Kami melanjutkan pelayanan pemeriksaan kesehatan dan pengobatan secara cuma-cuma kepada warga masyarakat sampai  sekitar jam 15.00. Sebagai dokter spesialis THT, saya memeriksa pasien yang mengalami gangguan atau penyakit pada telinga, hidung dan tenggorok. Ternyata di kampung ini, banyak anak - anak yang menderita infeksi rongga telinga tengah yang oleh masyarakat setempat sering disebut Telinga Nanah - atau dikenal sebagai Congek - yang biasanya didahului oleh infeksi saluran nafas dan diperperat oleh gizi yang kurang. Jadi seandainya kami tidak datang melayani masyarakat di Kampung Nanas ini, bisa saja warga masyarakat terutama anak-anak menjadi tambah parah penyakitnya karena tenaga kesehatan terutama dokter spesialis masih sangat kurang.

Kalau ditanya, apakah setelah kejadian penyerangan oleh oknum warga seperti diceritakan di atas, akan membuat tim kami menjadi kapok untuk memberikan pelayanan kasih secara cuma-cuma kepada warga masyarakat pada kesempatan lain, tentu jawabannya tidak.

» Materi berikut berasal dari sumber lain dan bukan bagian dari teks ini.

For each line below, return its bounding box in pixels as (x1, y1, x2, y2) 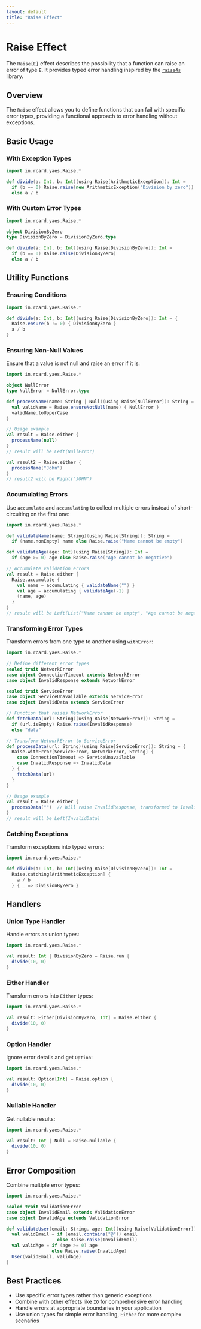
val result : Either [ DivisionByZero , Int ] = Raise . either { (6, 1014, 157, 1020)
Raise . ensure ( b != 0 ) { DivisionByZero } (11, 321, 117, 327)
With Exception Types (6, 154, 72, 163)
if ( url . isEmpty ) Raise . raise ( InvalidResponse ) (11, 721, 133, 727)
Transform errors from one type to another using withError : (6, 638, 154, 645)
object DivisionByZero (6, 229, 63, 235)
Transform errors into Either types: (6, 992, 93, 999)
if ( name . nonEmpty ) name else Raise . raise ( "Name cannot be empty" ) (11, 538, 184, 544)
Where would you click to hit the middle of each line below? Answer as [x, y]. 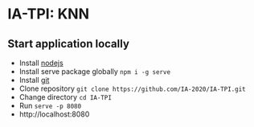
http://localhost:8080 [54, 114]
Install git [34, 80]
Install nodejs [41, 63]
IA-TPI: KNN [49, 14]
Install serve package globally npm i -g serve [94, 72]
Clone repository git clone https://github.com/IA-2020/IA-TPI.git [132, 88]
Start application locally [69, 44]
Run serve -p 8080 [50, 106]
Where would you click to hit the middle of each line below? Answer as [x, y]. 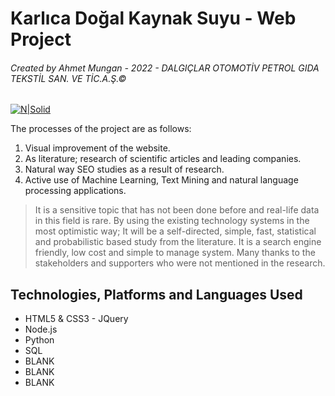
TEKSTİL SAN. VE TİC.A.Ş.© [68, 78]
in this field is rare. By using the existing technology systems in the [172, 221]
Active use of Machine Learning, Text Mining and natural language [161, 180]
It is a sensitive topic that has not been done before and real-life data [177, 210]
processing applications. [75, 191]
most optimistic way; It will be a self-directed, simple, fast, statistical [175, 231]
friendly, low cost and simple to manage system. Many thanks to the [175, 253]
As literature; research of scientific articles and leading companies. [163, 159]
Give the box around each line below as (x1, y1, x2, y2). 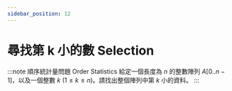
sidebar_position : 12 (7, 10, 71, 17)
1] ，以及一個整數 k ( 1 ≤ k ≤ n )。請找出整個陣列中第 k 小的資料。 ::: (7, 76, 200, 84)
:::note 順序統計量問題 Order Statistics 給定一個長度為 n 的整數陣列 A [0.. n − (7, 67, 226, 76)
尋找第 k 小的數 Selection (7, 43, 154, 58)
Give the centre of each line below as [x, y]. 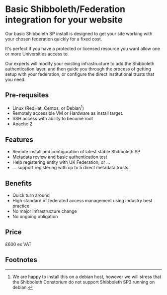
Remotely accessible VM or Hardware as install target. [68, 113]
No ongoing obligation [35, 217]
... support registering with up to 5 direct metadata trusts [70, 168]
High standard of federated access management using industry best [82, 201]
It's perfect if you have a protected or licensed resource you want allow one [83, 48]
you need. [15, 79]
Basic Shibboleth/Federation [65, 9]
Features [19, 140]
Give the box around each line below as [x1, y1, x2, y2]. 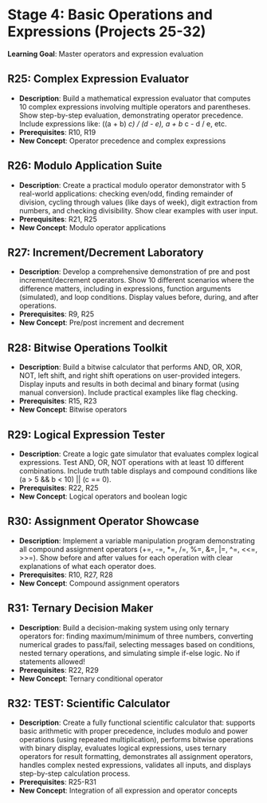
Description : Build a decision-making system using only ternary [18, 622, 230, 632]
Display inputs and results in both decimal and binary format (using [18, 380, 240, 389]
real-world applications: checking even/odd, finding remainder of [18, 189, 234, 198]
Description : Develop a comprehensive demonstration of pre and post [18, 267, 250, 276]
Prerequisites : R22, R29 [18, 665, 99, 674]
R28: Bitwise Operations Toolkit [7, 341, 168, 355]
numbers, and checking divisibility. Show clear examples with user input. [18, 205, 258, 215]
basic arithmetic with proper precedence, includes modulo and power [18, 726, 249, 736]
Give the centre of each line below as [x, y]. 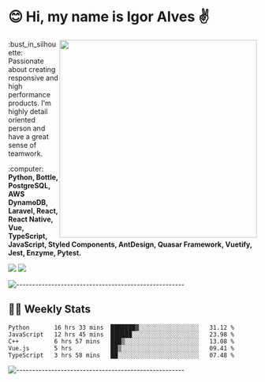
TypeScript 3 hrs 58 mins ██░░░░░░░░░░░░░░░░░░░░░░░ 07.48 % [121, 355]
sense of [22, 145]
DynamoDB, [28, 202]
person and [27, 128]
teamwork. [26, 153]
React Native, [31, 219]
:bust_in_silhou [32, 44]
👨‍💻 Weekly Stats [50, 310]
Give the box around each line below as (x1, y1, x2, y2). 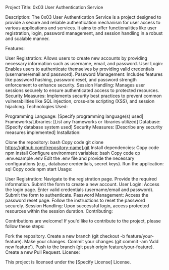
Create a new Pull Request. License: (5, 249, 80, 255)
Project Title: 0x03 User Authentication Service (5, 5, 103, 10)
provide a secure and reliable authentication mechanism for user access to (5, 20, 160, 25)
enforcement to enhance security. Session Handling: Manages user (5, 82, 145, 88)
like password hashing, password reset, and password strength (5, 77, 137, 82)
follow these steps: (5, 223, 44, 229)
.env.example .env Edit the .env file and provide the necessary (5, 155, 135, 161)
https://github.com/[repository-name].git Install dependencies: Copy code (5, 145, 159, 151)
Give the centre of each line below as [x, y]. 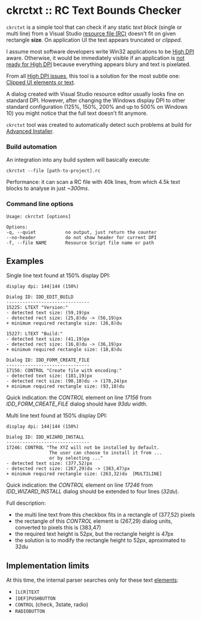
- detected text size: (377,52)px [49, 463]
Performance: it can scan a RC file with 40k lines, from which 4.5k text [93, 182]
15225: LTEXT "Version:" [37, 308]
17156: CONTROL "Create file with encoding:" [64, 371]
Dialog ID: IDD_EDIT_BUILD [40, 297]
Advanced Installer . [30, 131]
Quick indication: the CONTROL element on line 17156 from [79, 398]
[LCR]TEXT [27, 593]
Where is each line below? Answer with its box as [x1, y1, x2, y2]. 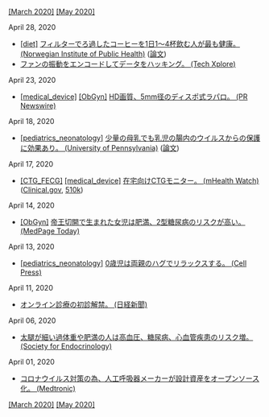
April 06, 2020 [8, 316, 56, 325]
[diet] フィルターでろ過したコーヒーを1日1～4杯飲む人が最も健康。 [19, 39, 240, 48]
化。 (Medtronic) [19, 384, 77, 393]
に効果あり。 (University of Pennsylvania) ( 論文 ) [19, 143, 180, 152]
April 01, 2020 [8, 357, 55, 366]
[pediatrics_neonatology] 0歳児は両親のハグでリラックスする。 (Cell [19, 258, 247, 268]
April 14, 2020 [8, 200, 55, 210]
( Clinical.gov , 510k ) [19, 185, 84, 194]
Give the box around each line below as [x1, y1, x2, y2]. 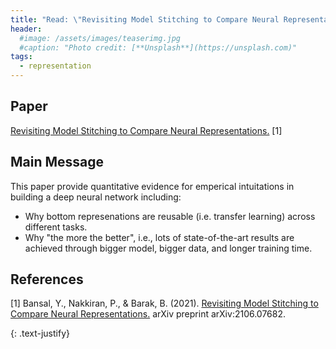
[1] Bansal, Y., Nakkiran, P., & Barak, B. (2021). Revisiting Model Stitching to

Kami sangat memaklumi situasi dan kondisi warga masyarakat di Papua. Kami harus membantu dan menopang mereka dalam berbagai sisi kehidupan, tetapi juga tidak mengabaikan keselamatan diri kami. Ini pengalaman berharga.

Ketika anggota Kepolisian Sektor Kampung Baru menelpon saya dan menanyakan, apakah oknum warga penyerang tadi harus membayar biaya perbaikan kerusakan mobil.? Saya jawab, tidak.
Saya hampir pastikan bahwa dia tidak punya biaya untuk itu. Saya mengampuninya. Tetapi dia harus menjalani hukuman sesuai hukum yang berlaku.

Sampai sekarang saya belum memperbaiki kerusakan mobil itu, untuk disimpan sebagai kenangan.